1. Why do we need an Advocate?
There’s not the least hint of scolding in John’s teaching. He addresses his audience as “My little children,” a term of affection and an indication of the way that the old apostle felt about this church at Ephesus. As a fatherly figure in the faith, he sets before them truths necessary to walk with God.
In the previous passage (1:5–10), John assures Christians that the blood of Jesus goes on cleansing us from all sin, and that the Father is faithful and righteous to forgive our sins when we confess them. But some could misconstrue what he meant. In all likelihood, the opponents that John hints at throughout the letter had the idea that sin was no big deal. With that kind of atmosphere, hearing of this teaching on confession of sin might lead some to think that evidently, sin was no big deal since God forgives it so readily.

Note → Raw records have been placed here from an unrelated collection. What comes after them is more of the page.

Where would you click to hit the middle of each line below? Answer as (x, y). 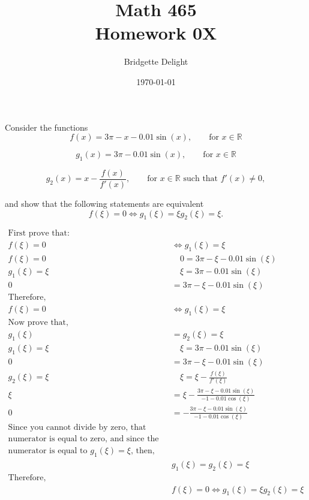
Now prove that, (38, 322)
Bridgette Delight (156, 61)
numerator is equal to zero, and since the (83, 439)
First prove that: (39, 234)
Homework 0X (156, 33)
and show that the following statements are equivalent (104, 203)
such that (201, 179)
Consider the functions (46, 127)
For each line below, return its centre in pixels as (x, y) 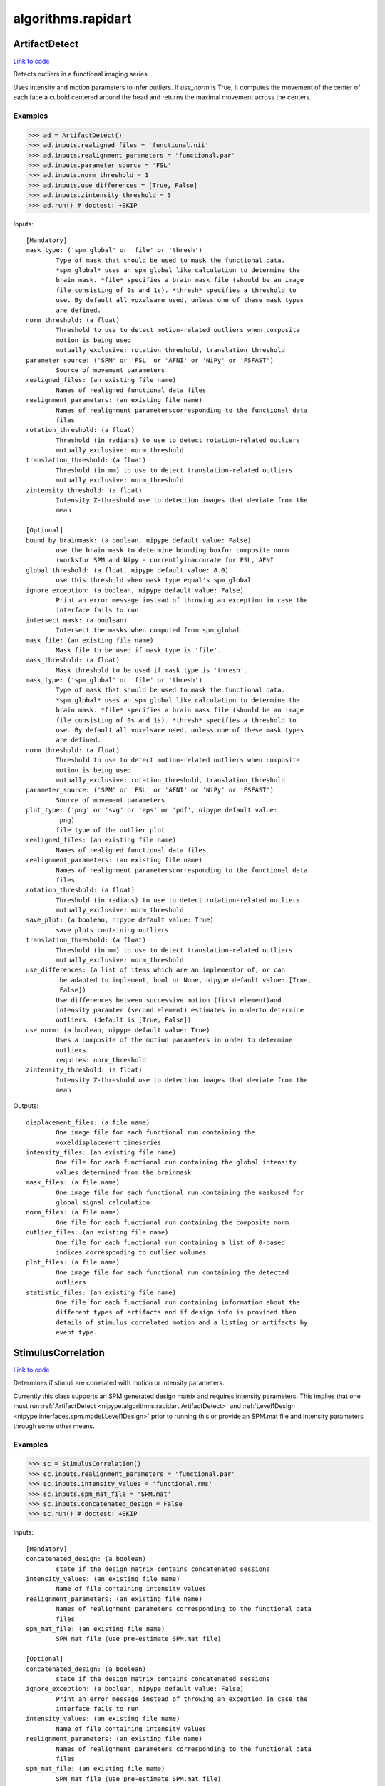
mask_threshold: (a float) (73, 660)
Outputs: (26, 1106)
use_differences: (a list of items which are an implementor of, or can (155, 970)
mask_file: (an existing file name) (90, 640)
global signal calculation (103, 1203)
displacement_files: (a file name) (88, 1122)
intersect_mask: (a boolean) (77, 620)
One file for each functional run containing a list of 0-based (170, 1242)
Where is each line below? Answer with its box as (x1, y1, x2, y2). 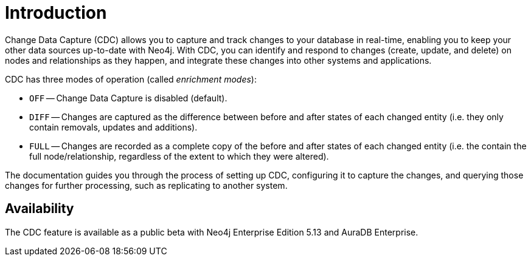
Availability (5, 201, 74, 217)
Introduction (5, 2, 107, 23)
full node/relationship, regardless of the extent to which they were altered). (29, 151, 329, 161)
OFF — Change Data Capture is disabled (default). (29, 92, 227, 103)
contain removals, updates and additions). (29, 121, 198, 132)
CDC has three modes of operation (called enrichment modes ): (5, 73, 257, 84)
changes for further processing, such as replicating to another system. (5, 180, 288, 191)
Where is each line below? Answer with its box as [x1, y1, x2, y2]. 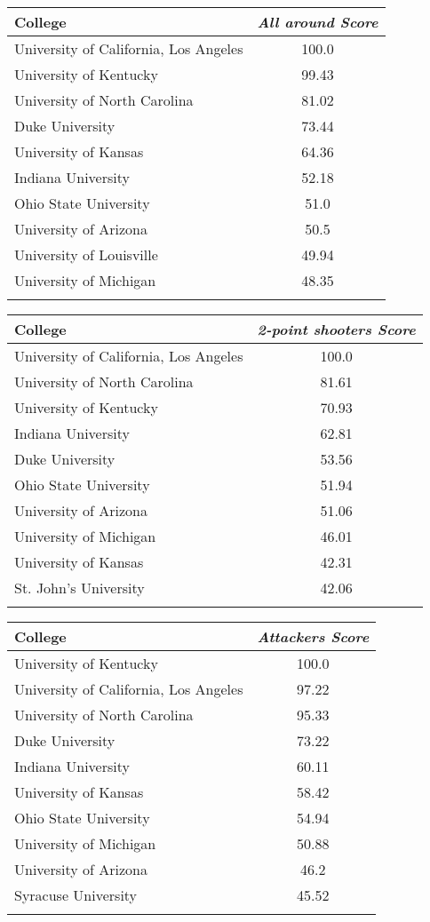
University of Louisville [14, 244, 158, 265]
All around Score [257, 12, 378, 32]
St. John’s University [14, 577, 145, 598]
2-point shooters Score [257, 319, 416, 339]
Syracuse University [14, 885, 138, 905]
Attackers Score [257, 626, 370, 647]
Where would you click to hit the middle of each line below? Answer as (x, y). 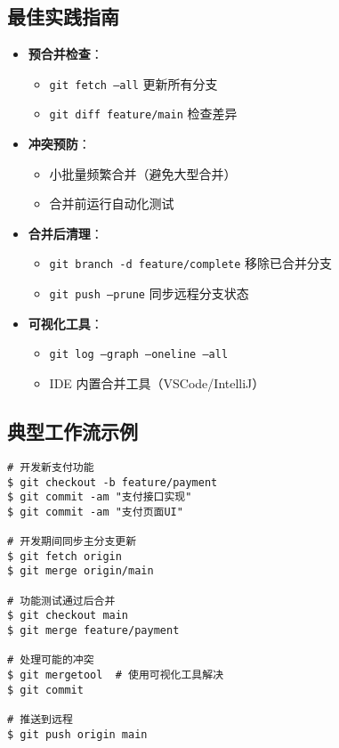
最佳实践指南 (63, 16)
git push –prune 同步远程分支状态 (149, 293)
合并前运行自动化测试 (112, 203)
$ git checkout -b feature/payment (113, 482)
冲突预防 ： (59, 144)
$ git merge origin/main (81, 571)
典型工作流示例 (73, 431)
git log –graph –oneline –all (139, 355)
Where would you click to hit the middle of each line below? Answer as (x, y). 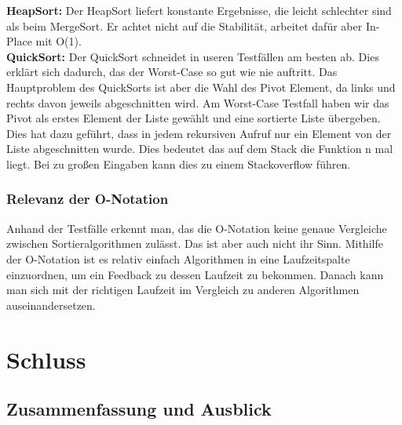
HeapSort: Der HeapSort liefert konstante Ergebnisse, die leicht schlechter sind (199, 10)
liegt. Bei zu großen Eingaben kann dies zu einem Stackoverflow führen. (179, 163)
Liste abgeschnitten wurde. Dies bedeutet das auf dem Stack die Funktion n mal (200, 149)
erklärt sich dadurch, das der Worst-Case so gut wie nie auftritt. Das (172, 72)
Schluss (46, 359)
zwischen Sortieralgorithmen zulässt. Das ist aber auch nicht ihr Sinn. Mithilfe (195, 243)
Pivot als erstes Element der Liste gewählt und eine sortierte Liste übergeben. (194, 118)
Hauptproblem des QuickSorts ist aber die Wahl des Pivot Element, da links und (201, 87)
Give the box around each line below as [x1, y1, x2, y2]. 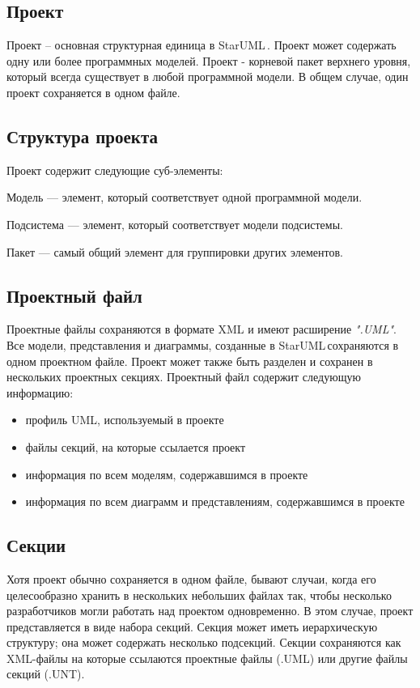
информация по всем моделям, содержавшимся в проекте [25, 465, 308, 482]
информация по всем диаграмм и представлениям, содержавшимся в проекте [25, 493, 405, 510]
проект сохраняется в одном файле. [6, 83, 180, 100]
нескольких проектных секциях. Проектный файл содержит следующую [6, 368, 361, 385]
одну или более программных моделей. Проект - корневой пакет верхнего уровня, [6, 52, 411, 69]
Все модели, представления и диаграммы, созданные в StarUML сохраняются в [6, 336, 399, 353]
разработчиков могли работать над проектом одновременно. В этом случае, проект [6, 602, 414, 619]
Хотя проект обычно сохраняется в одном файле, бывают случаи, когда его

But that’s not the case. “My little children, I am writing these things to you so that you may not sin.” Rather than sin at will and just offer a little confession, then go about your merry way, John stops us in our tracks. Since “God is Light” we are to learn to live in view of Him as Light, with no darkness in Him at all. All pure and holy and righteous, God doesn’t tolerate sin. It runs totally contrary to His nature and ways. He hates sin. His wrath, “a burning zeal for the right coupled with a perfect hatred for everything that is evil,” is bent against sin [Leon Morris, The Apostolic Preaching of the Cross, 209]. So John reminds us that he writes so that we might recognize sin’s danger and darkness, that we might see every act of sin—however small in our eyes—as treason against God, defiance against His holiness, an act of rebellion, and the object of His wrath.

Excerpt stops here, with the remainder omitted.